What are you doing?I guess one ought to ask permission before taking a picture in someone's store. And, really, shopkeepers should object. They might feel flattered that we find their place picturesque. But they don't know whether we will make fun of them or embarrass them. Perhaps profoundly:
We're taking photographs. We're on a photography tour. Do you object?
Yes!
Sorry.
34 comments:
There are some situations in which an artist or designer views you as stealing their work. Somewhere in my old posts I have a description of a craftsman getting mad at me for photographing his street stall, where he sold rather ugly wind chimes or mobiles. He really thought I was going to use the photos to make the same objects and sell them. I just said I was sorry but I had to bite my tongue not to say: "But your work is completely ugly!" or "The blog post I would have done about this would have been a free advertisement for your work."
I'm surprised you posted these photos after the shopkeeper objected.
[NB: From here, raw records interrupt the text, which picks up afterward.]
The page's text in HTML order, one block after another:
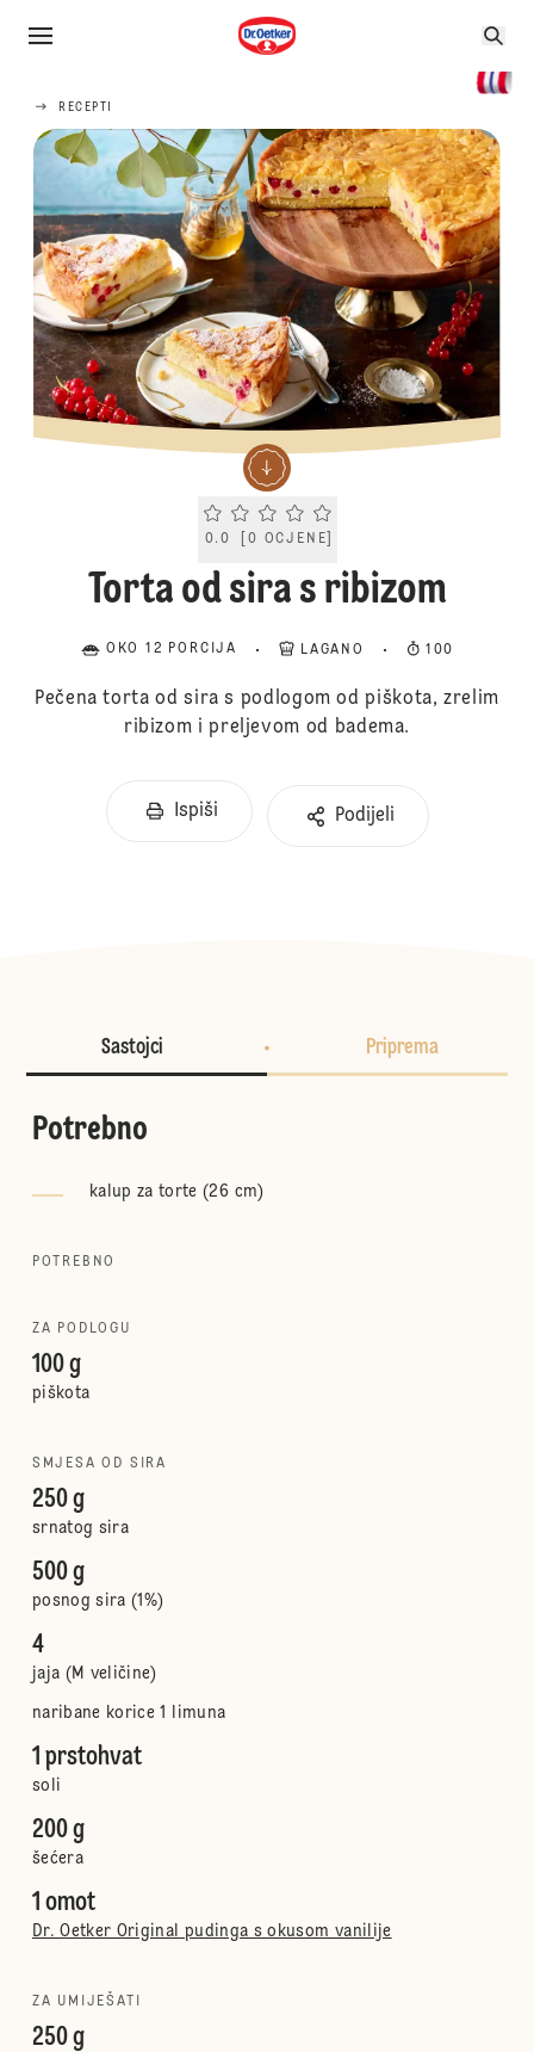
RECEPTI
Current rating 0.0. Click to rate.
0.0 0 OCJENE
Torta od sira s ribizom
OKO 12 PORCIJA LAGANO 100
Pečena torta od sira s podlogom od piškota, zrelim
ribizom i preljevom od badema.
Ispiši Podijeli
Sastojci Priprema
Potrebno
kalup za torte (26 cm)
POTREBNO
ZA PODLOGU
100 g
piškota
SMJESA OD SIRA
250 g
srnatog sira
500 g
posnog sira (1%)
4
jaja (M veličine)
naribane korice 1 limuna
1 prstohvat
soli
200 g
šećera
1 omot
Dr. Oetker Original pudinga s okusom vanilije
ZA UMIJEŠATI
250 g
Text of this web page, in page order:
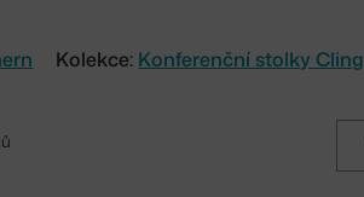
Kolekce: Konferenční stolky Cling
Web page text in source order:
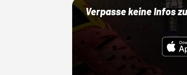
Verpasse keine Infos
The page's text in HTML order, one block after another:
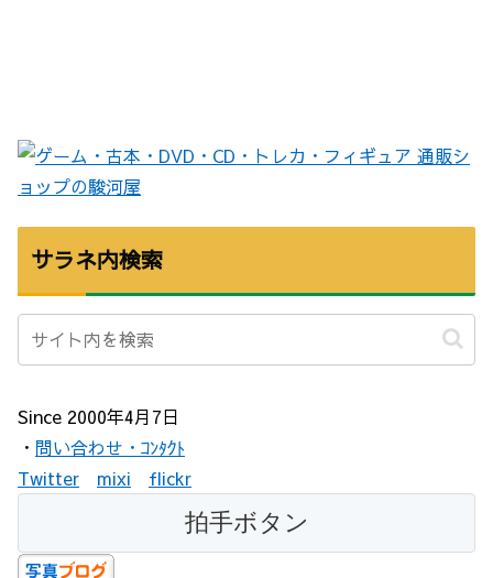
サラネ内検索
Since 2000年4月7日
・ 問い合わせ・ｺﾝﾀｸﾄ
Twitter
mixi flickr
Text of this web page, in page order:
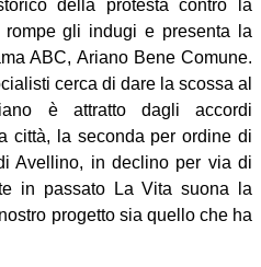
della protesta contro la
gli indugi e presenta la
ABC, Ariano Bene Comune.
cerca di dare la scossa al
è attratto dagli accordi
città, la seconda per ordine di
Avellino, in declino per via di
in passato La Vita suona la
progetto sia quello che ha

You recognized that the shopkeeper had a right to refuse, but you went right ahead and posted the photos you had already taken, anyway.
I'm disappointed that you found your need to post a mockable photo with witty commentary outweighs your ability to respect the shopkeeper's request.
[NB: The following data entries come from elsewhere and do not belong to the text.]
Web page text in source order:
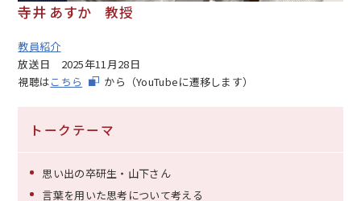
寺井 あすか 教授
教員紹介
放送日 2025年11月28日
視聴はこちら から（YouTubeに遷移します）
トークテーマ
思い出の卒研生・山下さん
言葉を用いた思考について考える
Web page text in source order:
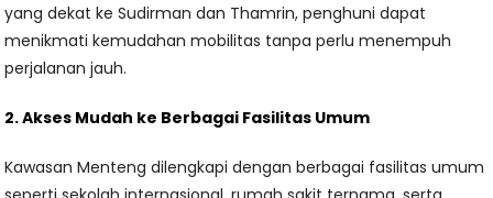
yang dekat ke Sudirman dan Thamrin, penghuni dapat
menikmati kemudahan mobilitas tanpa perlu menempuh
perjalanan jauh.
2. Akses Mudah ke Berbagai Fasilitas Umum
Kawasan Menteng dilengkapi dengan berbagai fasilitas umum
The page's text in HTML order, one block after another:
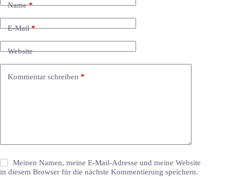
Name*
E-Mail*
Website
Kommentar schreiben *
Meinen Namen, meine E-Mail-Adresse und meine Website
in diesem Browser für die nächste Kommentierung speichern.
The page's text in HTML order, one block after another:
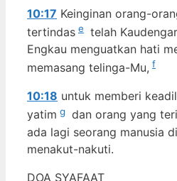
10:17 Keinginan orang-
tertindas e
telah
Engkau menguatkan hati
memasang telinga-Mu, f
10:18 untuk memberi
yatim g dan orang yang
ada lagi seorang manusia
menakut-nakuti.
DOA SYAFAAT
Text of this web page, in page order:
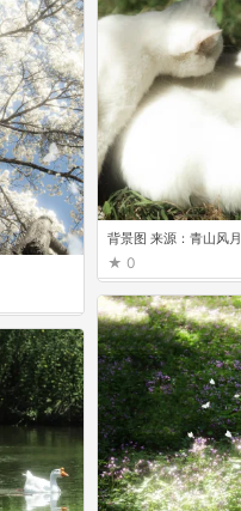
背景图 来源：青山风月_
0
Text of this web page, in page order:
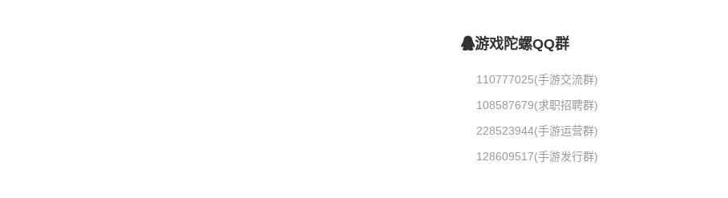
游戏陀螺QQ群
110777025(手游交流群)
108587679(求职招聘群)
228523944(手游运营群)
128609517(手游发行群)
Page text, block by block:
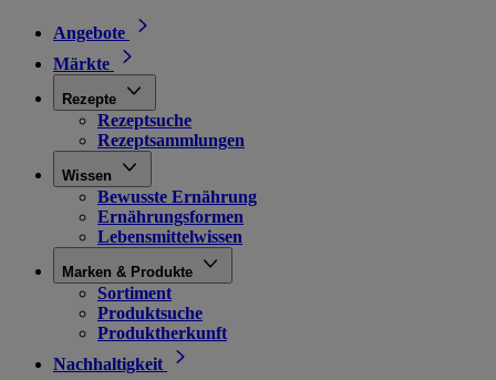
Angebote
Märkte
Rezepte
Rezeptsuche
Rezeptsammlungen
Wissen
Bewusste Ernährung
Ernährungsformen
Lebensmittelwissen
Marken & Produkte
Sortiment
Produktsuche
Produktherkunft
Nachhaltigkeit

Joan: It was a public place and these items were on display. In fact the display is quite offensive, and they ought to change it. I'm not obligated or even motivated to protect them. I don't think there should be such repressive rules against photography. I don't think I violated any right of the shopkeeper, because I followed the request to stop, and there was no "no photography" posting or other alert that I wasn't free to take a photograph. There was no request for me to destroy my work. Whether I would have destroyed my work if asked is another question. In the case of the craftsman with the mobiles, I did destroy my work at his request, but that was a matter of his wanting to control his designs.
What is offensive about that display exactly? The crucifix lying down? How is this offensive? ...
Ploopusgirl: I think the crucifix shouldn't be grouped with items like a pig and an apple pie -- especially in a shop named after a Catholic saint.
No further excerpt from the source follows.